Monday, June 21, 2021

If you live in Wis burbs, you're not likely to win under stimulus or WisGOP funding scheme

After WisGOPs on Joint Finance revised their K-12 spending plans to avoid blowing $2.3 billion in stimulus funds from DC, Wisconsin school superintendents were saying it's not enough. And that's because the added "state spending" to qualify for the stimulus isn't going to go for the schools. Here's more detail from a Capitol rally in Madison demanding more for K-12 in 2021, to make up for years of underfunding.
“All students and staff across our state deserve better than zero," Verona Area School District Superintendent Tremayne Clardy said outside the Capitol "This budget simply does not meet the needs of students and families across the state."... Per-pupil spending on public education nationwide grew by 23% from 2008 to 2018, but only 15% in Wisconsin, an increase that places the state 38th in the nation in public education spending, according to a September report by the nonpartisan Wisconsin Policy Forum. According to the report, Wisconsin’s overall per-pupil K-12 spending levels have lagged well behind the national average in recent years. Between 2011 and 2018, Wisconsin’s per-pupil spending increased by 4.3% (from $11,774 to $12,285). That increase ranked Wisconsin 49th in the nation in terms of percentage change during that period and compares to 18.9% nationwide.
Combine the spending limits with a crazy COVID year for schools, and Wisconsin schools are slated to be the next group of workplaces where it might be difficult to retain and hire staff.
Nathan Knitt, director of business services with the Columbus School District, said his district has already seen at least three recent teacher resignations, vacancies the district has decided not to fill due to budget concerns. The district has roughly 1,300 students enrolled in grades 4K-12, and its student-to-teacher ratio has seen a steady increase over the years. Knitt said it’s becoming more difficult to retain teachers with highly sought-after skill sets in the district.

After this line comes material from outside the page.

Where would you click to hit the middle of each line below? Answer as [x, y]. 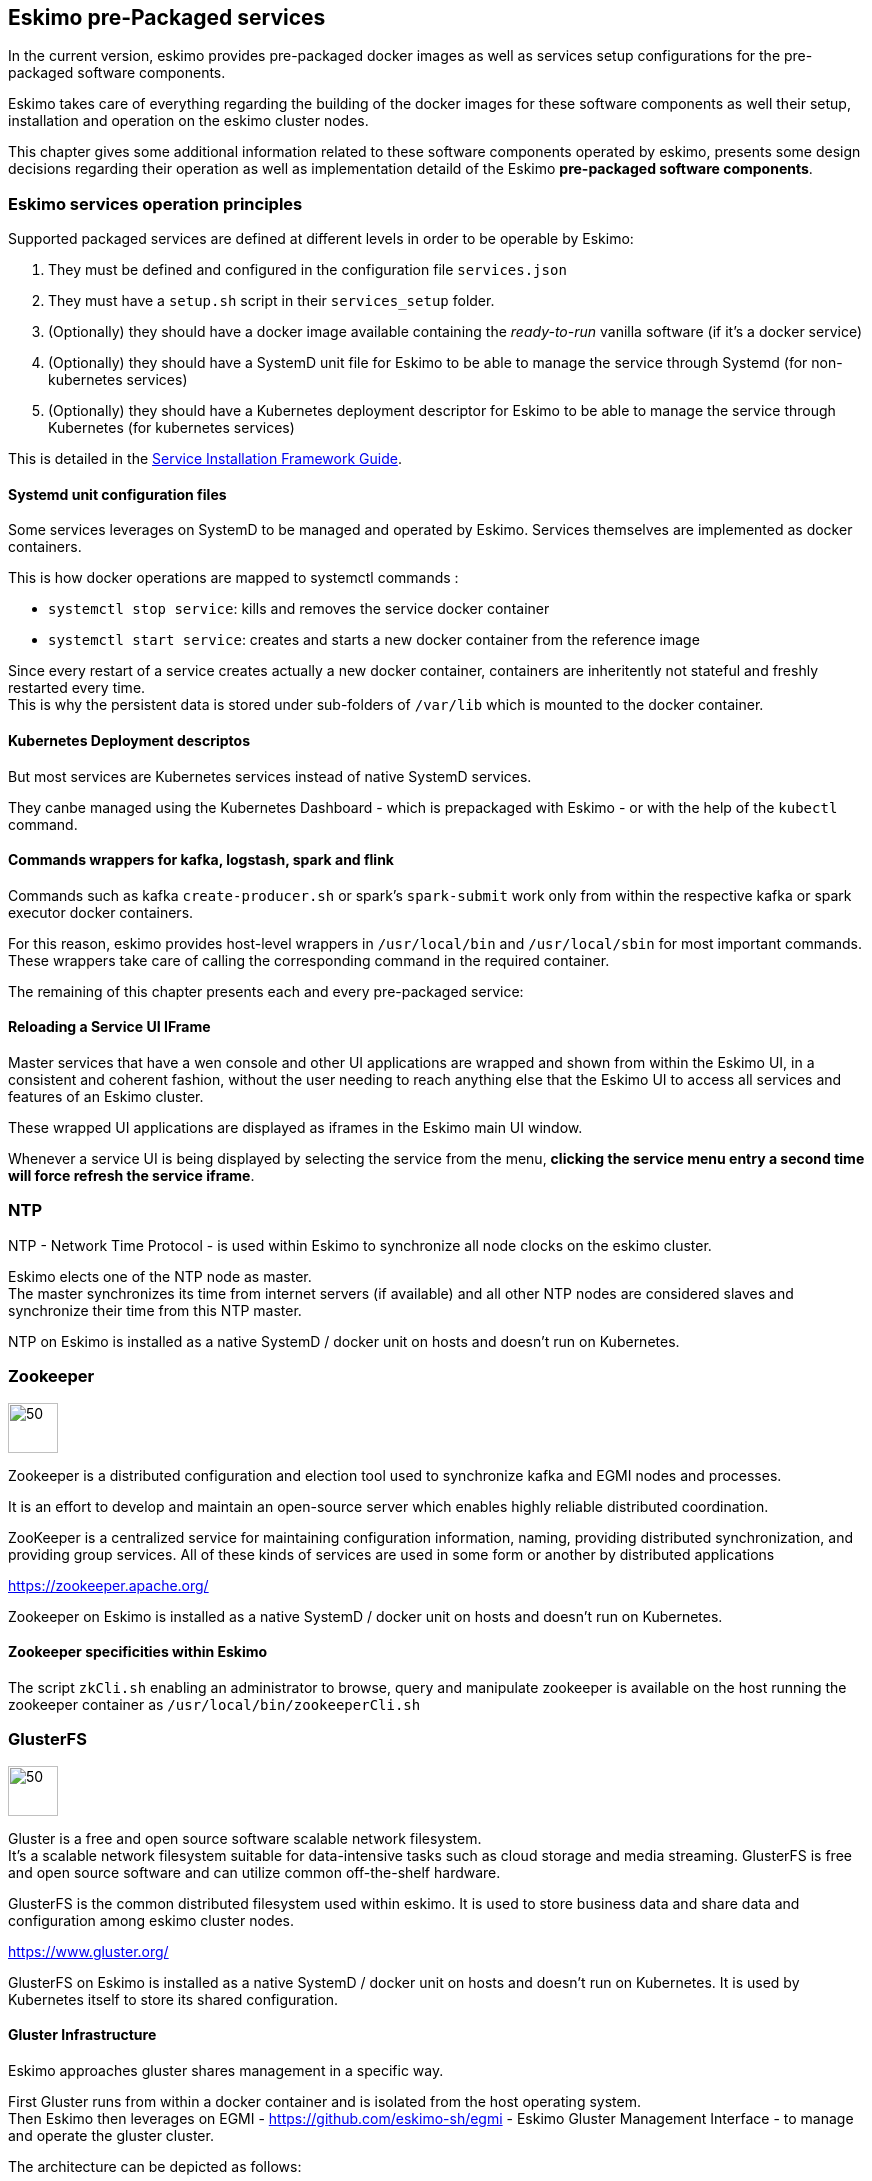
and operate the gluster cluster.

“We were in the high teens, now we’re about in the low 20s, about 21 students per teacher,” he said. “For Columbus, we’re going to see negative effects if the budget passes as is.”
So how is the stimulus not taking care of all these problems? If you take a look at the projected list of funds that would go to districts from March’s ARPA package, there are huge disparities among Wisconsin districts in terms of how much they will get.

It is true that some districts will be getting a lot of money per student. This includes the largest district in the state, but otherwise includes small, rural districts in low-income areas.

Top stimulus funds per student
Washington Island $12,766
Granton $9,256
Milwaukee $7,127
Menominee Indian $7,021
Norway Joint District $6,522
Hillsboro $6,547
Goodman-Armstrong $6,122
Dover $6,061
Phelps $5,825
Linn Joint District Number 4 $5,714

But others don’t, especially if they are in affluent areas that often have higher property values. While the Department of Public Instruction put together a distribution plan that tried to guarantee that each district would get $600,000 of stimulus funds, that doesn’t go far in some larger suburban districts that weren’t getting much stimulus.

Districts receiving less than $200 per student
McFarland $98
Elmbrook $129
Waunakee $139
Sussex Hamilton $149
Kimberly $153
Kettle Moraine $172
Mequon-Thiensville $172
Mukwonago $177
Germantown $178
Hortonville $181
Slinger $182
New Berlin $184
Monona Grove $191
Hudson $191
Cedarburg $195
De Pere $199

While the WisGOP Legislature manipulated $114.6 million of the stimulus funds to try to raise that number to $781 a student for schools that had more days of in-person instruction in this school year, it is still possible that some small districts won't get the $600,000 minimum that Evers' DPI planned to give.

Oh, and the WisGOPs also earmarked $781 per student in stimulus funds to end up at Beloit’s Lincoln Academy, a charter school that's opening next year and is run by....GOP mega-donor Diane Hendricks.
It’s a Big Club, and you ain’t in it.

What the WisGOP Legislature didn't do in their K-12 budget motion was to redistribute state aid over these next 2 years to make up for these big disparities, and they didn't raise the revenue limits. Which means a lot of districts in Wisconsin are going to continue to struggle despite billions in stimulus coming to the state overall, unless changes are made by the full Legislature in the next 10 days.

If nothing is changed, many districts could be stuck having to go back to referendum and/or make budget cuts in the next year or two, bause they are not receiving enough to make up for the double-duty that teachers often had to pull in 2020-21, or in upgrading their school buildings to lessen the chance of having viruses fly around their school and infect people.

Maybe WisGOP politicians who get a lot of money from Betsy DeVos and Diane Hendricks might be fine with that, but I'd hope that a whole lot of Wisconsinites won't accept us falling even further behind. Especially when it's happening in a time when we have plenty of money available to re-invest in a public good that we used to take pride in - something we used to use as an advantage in getting people to want to come to and live in our state.

But attracting talent might be something else that the WisGOPs don't want.